RAP: relative average perturbation; DDP: difference of differences of periods; NHR: noise-to-harmonics ratio; DDA: direct difference of amplitudes; HNR: harmonics-to-noise ratio; PPE: pitch period entropy; RPDE: recurrence period density entropy; DFA: detrended fluctuation analysis; UPDRS: Unified Parkinson’s Disease Rating Scale.

As shown in Figure 9, the jitter, shimmer, and NHR measures (not shown) exhibit sharp peaks near zero with long right tails, reflecting strong positive skewness and high kurtosis (leptokurtic distributions with heavy tails and concentration around the mode). In contrast, HNR and RPDE display more symmetric, bell-shaped curves with moderate tail behaviour, suggesting near-zero skewness and mesokurtic tendencies. PPE shows a mild right skew, while DFA is distinguished by a multimodal distribution rather than a simple skew, indicating complex variability across samples.

Figure 9.

Skewness and kurtosis in the dataset (four of 16 features shown for brevity).

The skewness values indicate the asymmetry in the distribution of each dysphonia-related acoustic feature. The positive skewness in jitter and shimmer is indicative of decreased vocal intensity and irregularities in voice frequency and amplitude, which arises from impaired motor control of the vocal apparatus. The rigidity and involuntary dyskinetic movements in the respiratory and laryngeal muscles lead to asymmetrical and extreme voice signal deviations. Such motor impairments disrupt the fine neuromuscular regulation required for smooth, consistent phonation, resulting in asymmetrical and extreme vocal signal deviations captured statistically.⁹² High kurtosis values observed in features such as jitter: PQ5 and jitter: RAP indicate the presence of infrequent but extreme deviations from the mean, reflecting intermittent bursts of irregularity or instability in voice production. These values suggest that the voice signal contains sudden, sharp variations likely arising from transient motor dysfunction events such as tremors or spasmodic bursts affecting vocal fold vibrations and respiratory support.

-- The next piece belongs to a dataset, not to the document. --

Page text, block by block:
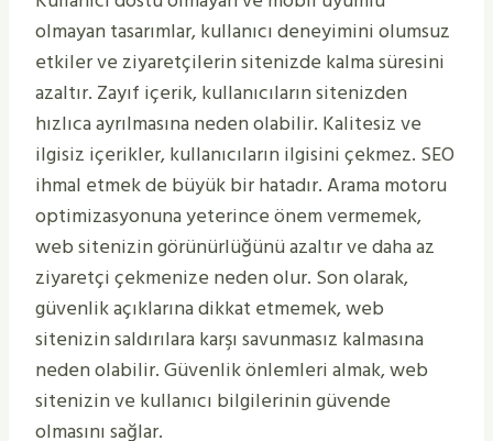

When considered alongside the LOWESS regression trends these higher-order distributional characteristics provide complementary evidence: the presence of skewness and heavy tails indicates that while most patients cluster around mild deviations in voice features, a non-negligible subset shows disproportionately large abnormalities, reflecting heterogeneity in disease manifestation. The smoothed trajectories further demonstrate that these extreme deviations are not random outliers but instead follow systematic patterns that increase or decrease in line with UPDRS severity. This plots together shows the distributional asymmetry and nonlinear regression trends, which strengthens the evidence that dysphonia features capture meaningful gradations of motor impairment, even at early stages of PD.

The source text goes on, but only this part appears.